Precession - why does the rotational axis change as L changes?

[SchroedingersLion]

Hi guys,

while going through rotational energy levels of molecules, I found myself struggling with a very basic concept.
The concept of precession, in terms of a torque induced rotation of the rotational axis of a spinning rigid body.

Take a glance at the Wikipedia figure:
https://en.wikipedia.org/wiki/Precession#/media/File:PrecessionOfATop.svg

Now suppose that the spinning top has the same position as in the figure, only with 0 gravity.
In 0 gravity, it will keep spinning with angular momentum L for all eternity and will not fall down or perform precession or anything.
Now let's turn on the gravity. This leads to a force on the centre of mass pointing downwards, creating a torque M. This torque leads to a change in angular momentum dL=M*dt with dL being a vector standing orhtogonal on L and pointing in a direction tangential to the circular motion of the top surface at its lowest point.
So L --> L+dL.
What I don't really understand: Who says that the axis of rotation of the top now follows the change in vector L?
If that is the case, everything can keep repeating itself and we get precession.
But I don't see that the top axis necessarily follows the change in L. Can't there be some other physical behaviour?
Or, to put it another way, if there is a body with an L vector given, can I trace back this specific L vector to a well defined and unique rotation? Or are there other possible rotational behaviours possible with the same L?

I am a bit confused.

Regards

 

[FactChecker]

Good point. The axis doesn't exactly follow the angular momentum, L. L is the combination of the rotation around the axis and the rotation of the precession.

 

[A.T.]

Who says that the axis of rotation of the top now follows the change in vector L?

What do you mean by "axis of rotation of the top"? The symmetry axis of its geometry, or the actual kinematic axis?

 

[SchroedingersLion]

Good point. The axis doesn't exactly follow the angular momentum, L. L is the combination of the rotation around the axis and the rotation of the precession.

But it still looks like it?

What do you mean by "axis of rotation of the top"? The symmetry axis of its geometry, or the actual kinematic axis?

Yes, the symmetry axis, the axis the top would spin around if its surface was parallel to the ground.

 

[A.T.]

But it still looks like it?

Because the precession is much slower than the spin around the symmetry axis.

 

[FactChecker]

But it still looks like it?

Yes, because usually the rotation around the axis of the top is much faster than the precession. The vector, L, is slightly below the axis of the top. The two rotations combined look exactly as you see it: a fast spinning top slowly precessing.

 

[Dale]

if there is a body with an L vector given, can I trace back this specific L vector to a well defined and unique rotation?

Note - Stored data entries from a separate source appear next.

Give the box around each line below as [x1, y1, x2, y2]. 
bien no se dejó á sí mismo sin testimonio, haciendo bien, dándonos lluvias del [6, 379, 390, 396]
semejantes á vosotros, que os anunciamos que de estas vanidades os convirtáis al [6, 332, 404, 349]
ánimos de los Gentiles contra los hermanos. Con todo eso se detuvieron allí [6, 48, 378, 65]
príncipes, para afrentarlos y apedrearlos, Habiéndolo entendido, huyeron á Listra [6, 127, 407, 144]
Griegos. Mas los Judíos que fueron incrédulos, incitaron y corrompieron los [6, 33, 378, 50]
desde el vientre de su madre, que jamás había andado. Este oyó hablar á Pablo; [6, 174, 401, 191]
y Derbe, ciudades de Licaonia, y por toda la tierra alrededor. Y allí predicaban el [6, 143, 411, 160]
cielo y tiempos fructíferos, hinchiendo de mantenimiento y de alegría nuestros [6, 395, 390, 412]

This is an excellent question that I had not considered. I have no reference or proof, but it does seem possible that there is a unique mapping. The L vector has three independent components, and the object can rotate in three motions (spin, precession, nutation)

 

[SchroedingersLion]

This is an excellent question that I had not considered. I have no reference or proof, but it does seem possible that there is a unique mapping. The L vector has three independent components, and the object can rotate in three motions (spin, precession, nutation)

So in general, as long as the L vector does not coincide with a symmetry axis, it is not easy to figure out how the body will rotate?

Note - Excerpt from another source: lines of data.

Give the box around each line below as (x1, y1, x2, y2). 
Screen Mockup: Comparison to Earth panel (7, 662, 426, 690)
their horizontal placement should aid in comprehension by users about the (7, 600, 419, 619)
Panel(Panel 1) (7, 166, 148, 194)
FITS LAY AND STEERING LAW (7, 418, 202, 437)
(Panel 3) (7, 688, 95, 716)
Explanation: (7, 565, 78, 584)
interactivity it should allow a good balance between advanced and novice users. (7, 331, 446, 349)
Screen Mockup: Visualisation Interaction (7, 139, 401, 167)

Thinking about this topic brought to light deeper problems in my understanding.
Think about a rigid cylinder with two short symmetry axes, one of them called SA, and one long symmetry axis LA.
Now, if I had a momentum vector L that coincides with SA, the rotation would be around SA, it would look like a windmill. If L ran along LA I would get spinning around LA, it would look like an advertisement kiosk.
Now what if L pointed along an axis that lies 45° between LA and SA.
Possibility 1) The body would rotate around this axis.
Possibility 2) Since L is a vector, we can decompose it into a component along LA and a component along SA. That would mean that we have the windmill again (rotation around SA) and at the same time, the cylinder would rotate around its LA as with the advertisement kiosk.

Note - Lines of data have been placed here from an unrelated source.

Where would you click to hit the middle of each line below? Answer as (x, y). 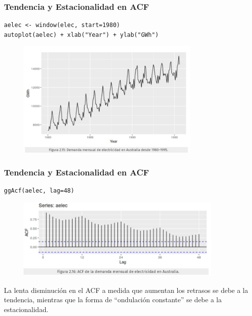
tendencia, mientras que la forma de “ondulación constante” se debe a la (113, 300)
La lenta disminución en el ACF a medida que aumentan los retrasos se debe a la (126, 290)
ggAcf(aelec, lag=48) (39, 191)
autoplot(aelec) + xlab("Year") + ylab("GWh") (81, 35)
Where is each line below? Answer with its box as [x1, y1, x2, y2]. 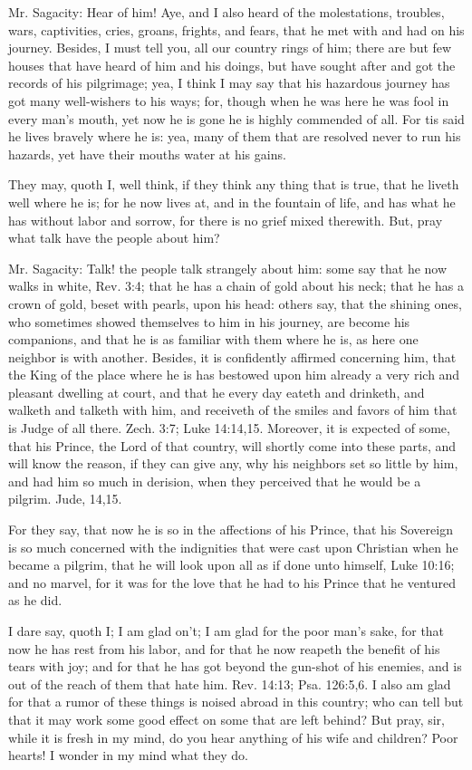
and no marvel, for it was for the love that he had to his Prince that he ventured [8, 573, 457, 592]
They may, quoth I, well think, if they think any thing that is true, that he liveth [8, 175, 459, 194]
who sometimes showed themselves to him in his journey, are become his [8, 312, 410, 331]
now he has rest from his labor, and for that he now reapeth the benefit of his [8, 639, 440, 658]
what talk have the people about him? [8, 228, 220, 247]
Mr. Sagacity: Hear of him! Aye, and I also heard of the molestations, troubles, [8, 3, 445, 21]
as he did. [8, 591, 63, 610]
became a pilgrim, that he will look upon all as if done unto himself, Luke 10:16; [8, 555, 455, 574]
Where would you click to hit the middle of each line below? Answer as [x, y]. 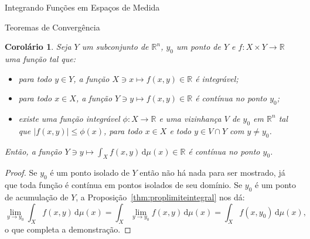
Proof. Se [21, 173]
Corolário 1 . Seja [38, 47]
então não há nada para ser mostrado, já [212, 173]
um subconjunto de [115, 47]
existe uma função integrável [69, 118]
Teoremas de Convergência [52, 27]
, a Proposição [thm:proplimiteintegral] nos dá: [160, 197]
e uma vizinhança [190, 118]

But as far as I can tell, the motions of 1) and 2) are not the same. In possibility 1, the condition that all points must maintain the same distance to the rotation axis would imply that some spinning around LA must occur, but I don't see it making a complete spin around one of the SA.
I tried to give my own answer, but I am not sure.
Indeed, 1) and 2) have to be the same. The problem here is that the vector decomposition into the components of 2) is not stationary. For example, as soon as an infinitesimal rotation arround SA occured, the axis LA will have changed its orientation in the lab inertial system. That means that the two components of the L vector change (periodically) in time. At each point in time, the components of L along SA and LA lead to an infinitesimal rotation around SA and LA respectively, and they add up to give an infinitesimal rotation around the 45° axis of the total L vector. But as the orientations of SA and LA change, it is possible that the cylinder makes no complete 360° spin around its SA.

What do you think?

 

[FactChecker]

A given L vector has only one direction and magnitude. That represents one axis of rotation and rotation rate. It may look strange when one sees it in the coordinate system of the gyroscope body, but it is well defined. It's decomposition in the gyroscope body axis is also well defined at any point in time.